Nachhaltigkeit spielerisch erleben

Neben dem Kochen stand auch das Thema nachhaltige Ernährung im Fokus. Die Kinder erfuhren, warum regionale und saisonale Lebensmittel wichtig sind, wie ein bewusster Umgang mit Lebensmitteln gelingen kann und welche Rolle fair gehandelte Produkte spielen.

Spielerisch lernten sie dabei, dass bereits kleine Entscheidungen im Alltag Auswirkungen auf Umwelt und Klima haben können. Damit verbindet das Projekt praktische Erfahrungen mit den Zielen einer nachhaltigen Entwicklung.

Präsentation am Weltkindertag

Das fertige Kinderkochbuch soll am 20. September 2026, dem Weltkindertag, im Heidelberger Haus der Jugend vorgestellt werden. Geplant ist die Präsentation durch Umweltbürgermeister Raoul Schmidt-Lamontain, das Umweltamt der Stadt Heidelberg sowie päd-aktiv.

Die Aktion ist Teil des kommunalen entwicklungspolitischen Engagements der Stadt Heidelberg und unterstützt die Umsetzung der Nachhaltigkeitsziele der Agenda 2030 der Vereinten Nationen. Gefördert wird das Projekt unter anderem durch „Engagement Global“ mit ihrer Servicestelle Kommunen in der Einen Welt aus Mitteln des Bundesministeriums für wirtschaftliche Zusammenarbeit und Entwicklung.

Langjähriges Engagement für Bildung und Klimaschutz

Päd-aktiv engagiert sich seit vielen Jahren im Auftrag der Stadt Heidelberg für Nachhaltigkeit und Klimaschutz in der Randzeiten- und Ferienbetreuung an den Heidelberger Grundschulen. Bildung für nachhaltige Entwicklung ist dabei ein zentraler Bestandteil der pädagogischen Arbeit.

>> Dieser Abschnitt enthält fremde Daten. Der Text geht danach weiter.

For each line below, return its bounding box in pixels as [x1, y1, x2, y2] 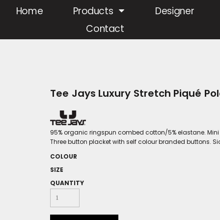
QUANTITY [50, 179, 84, 188]
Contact [86, 22, 124, 36]
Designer [155, 4, 194, 18]
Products [73, 4, 116, 18]
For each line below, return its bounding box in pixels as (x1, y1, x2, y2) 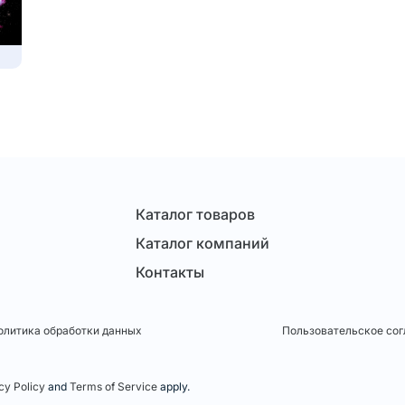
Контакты (136, 263, 204, 282)
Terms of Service (70, 380, 157, 394)
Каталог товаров (136, 205, 255, 224)
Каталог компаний (136, 234, 269, 253)
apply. (157, 380, 190, 394)
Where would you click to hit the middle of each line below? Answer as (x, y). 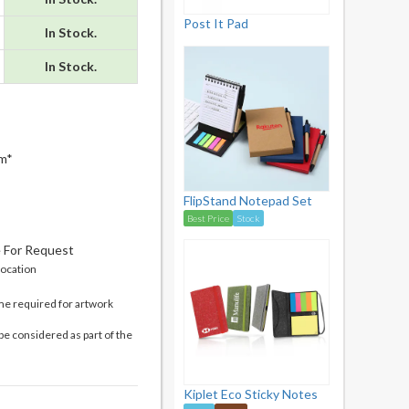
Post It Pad (216, 23)
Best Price (208, 218)
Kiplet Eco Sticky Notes (251, 394)
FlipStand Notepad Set (248, 200)
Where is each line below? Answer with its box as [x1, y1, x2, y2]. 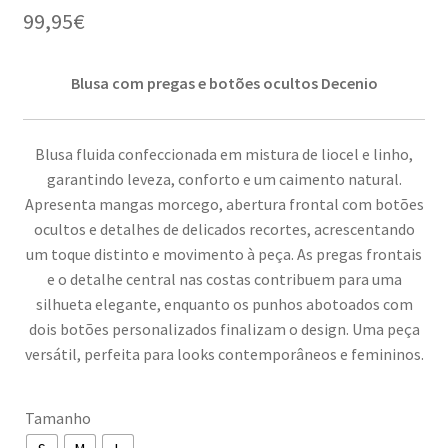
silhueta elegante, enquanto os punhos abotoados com [35, 294, 413, 315]
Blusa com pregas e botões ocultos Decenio [70, 72, 378, 93]
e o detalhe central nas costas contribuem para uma [46, 269, 402, 290]
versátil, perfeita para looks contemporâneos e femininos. [24, 344, 424, 365]
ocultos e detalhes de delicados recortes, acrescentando [33, 219, 415, 240]
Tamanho [24, 407, 91, 428]
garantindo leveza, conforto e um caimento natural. [46, 169, 402, 190]
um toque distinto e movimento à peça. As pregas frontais [26, 244, 422, 265]
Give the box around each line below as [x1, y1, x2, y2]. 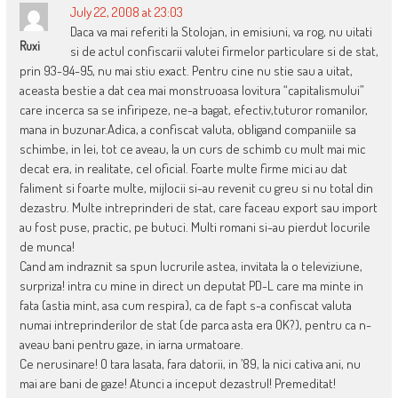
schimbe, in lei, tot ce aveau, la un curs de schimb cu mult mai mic [19, 140, 366, 158]
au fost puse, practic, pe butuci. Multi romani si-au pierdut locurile [19, 219, 370, 236]
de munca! [19, 238, 75, 256]
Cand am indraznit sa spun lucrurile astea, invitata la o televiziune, [19, 258, 362, 275]
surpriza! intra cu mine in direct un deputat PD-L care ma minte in [19, 277, 363, 295]
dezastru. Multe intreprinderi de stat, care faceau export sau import [19, 199, 378, 217]
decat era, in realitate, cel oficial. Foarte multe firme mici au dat [19, 160, 347, 178]
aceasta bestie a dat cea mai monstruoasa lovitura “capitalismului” [19, 82, 364, 99]
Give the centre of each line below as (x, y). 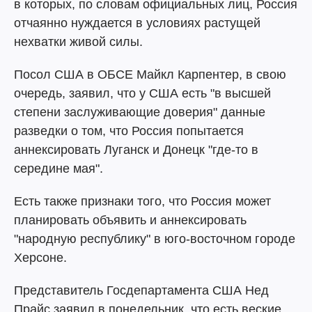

Für dieses Engagement wurde der Verein bereits 2019 von der Deutschen UNESCO-Kommission und dem Bundesministerium für Bildung und Forschung als Lernort für Bildung für nachhaltige Entwicklung ausgezeichnet. Der Heidelberger Kinderklimagipfel findet seit 2017 regelmäßig während der Pfingstferien statt.

Hinweis:
Die Präsentation des ersten internationalen Heidelberger Kinderkochbuchs ist für den Weltkindertag am 20. September 2026 im Haus der Jugend geplant. Das Projekt verbindet kulturellen Austausch, nachhaltige Ernährung und die aktive Beteiligung von Kindern an Zukunftsthemen.